Matching of various kinds of format strings within strings is supported. With the --ibm option, matching of decimal format declarations is supported, but the length and precision arguments are not interpreted. Thus it is not possible to match metavariables in these fields. Instead, the entire format is matched as a single string.
ids | ::= | COMMA_LIST(pmid) |
pmid | ::= | id |
| | mid | |
mid | ::= | rulename_id.id |
pmid_with_regexp | ::= | pmid =~ regexp |
| | pmid !~ regexp | |
pmid_with_not_eq | ::= | pmid [!= id_or_meta] |
| | pmid [!= { COMMA_LIST(id_or_meta) }] | |
pmid_with_virt_or_not_eq | ::= | virtual.id |
| | pmid_with_not_eq | |
pmid_with_not_ceq | ::= | pmid [!= id_or_cst] |
| | pmid [!= { COMMA_LIST(id_or_cst) }] | |
id_or_cst | ::= | id |
| | integer | |
id_or_meta | ::= | id |
| | rulename_id.id | |
pmid_with_not_eq_mid | ::= | pmid [!= mid] |
| | pmid [!= { COMMA_LIST(mid) }] |
Subsequently, we refer to arbitrary metavariables as metaidty, where ty indicates the metakind used in the declaration of the variable. For example, metaidType refers to a metavariable that was declared using type and stands for any type.
metavariable declares a metavariable for which the parser tried to figure out the metavariable type based on the usage context.

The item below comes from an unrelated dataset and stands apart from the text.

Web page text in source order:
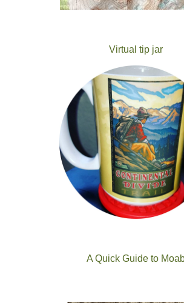
Virtual tip jar
A Quick Guide to

Such a metavariable must be used consistently. These metavariables cannot be used in all contexts; specifically, they cannot be used in context that would make the parsing ambiguous. Some examples are the leftmost term of an expression, such as the left-hand side of an assignment, or the type in a variable declaration. These restrictions may seems somewhat arbitrary from the user’s point of view. Thus, it is better to use metavariables with metavariable types. If Coccinelle is given the argument -parse_cocci, it will print information about the type that is inferred for each metavariable.
The ctype and ctypes nonterminals are used by both the grammar of metavariable declarations and the grammar of transformations, and are defined on page ??.
An identifier metavariable with virtual as its “rule name” is given a value on the command line. For example, if a semantic patch contains a rule that declares an identifier metavariable with the name virtual.alloc, then the command line could contain -D alloc=kmalloc. There should not be space around the =. An example is in demos/vm.cocci and demos/vm.c.
Each metavariable declaration causes the declared metavariables to be immediately usable, without any inheritance indication. Thus the following are correct:
@@ type r.T; T x; @@ [...] // some semantic patch code
@@ r.T x; type r.T; @@ [...] // some semantic patch code
But the following is not correct:
@@ type r.T; r.T x; @@ [...] // some semantic patch code
This applies to position variables, type metavariables, identifier metavariables that may be used in specifying a structure type, and metavariables used in the initialization of a fresh identifier. In the case of a structure type, any identifier metavariable indeed has to be declared as an identifier metavariable in advance. The syntax does not permit r.n as the name of a structure or union type in such a declaration.